::: Recorded data :::

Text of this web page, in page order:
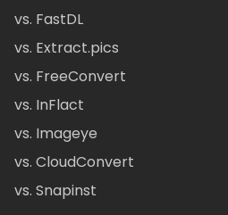
vs. FastDL
vs. Extract.pics
vs. FreeConvert
vs. InFlact
vs. Imageye
vs. CloudConvert
vs. Snapinst
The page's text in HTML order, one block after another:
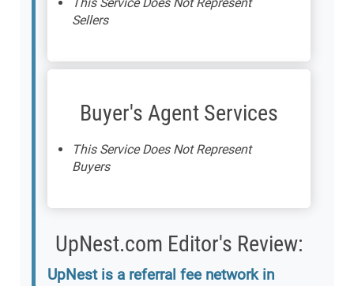
Sellers
Buyer's Agent Services
This Service Does Not Represent
Buyers
UpNest.com Editor's Review:
UpNest is a referral fee network in

:::

• **Exercise instructions**: Transcribe each entry precisely as given, leaving the pictures out.

• **Answer to this task**:
Text of this web page, in page order:
vs. FastDL
vs. Extract.pics
vs. FreeConvert
vs. InFlact
vs. Imageye
vs. CloudConvert
vs. Snapinst
The page's text in HTML order, one block after another:
Sellers
Buyer's Agent Services
This Service Does Not Represent
Buyers
UpNest.com Editor's Review:
UpNest is a referral fee network in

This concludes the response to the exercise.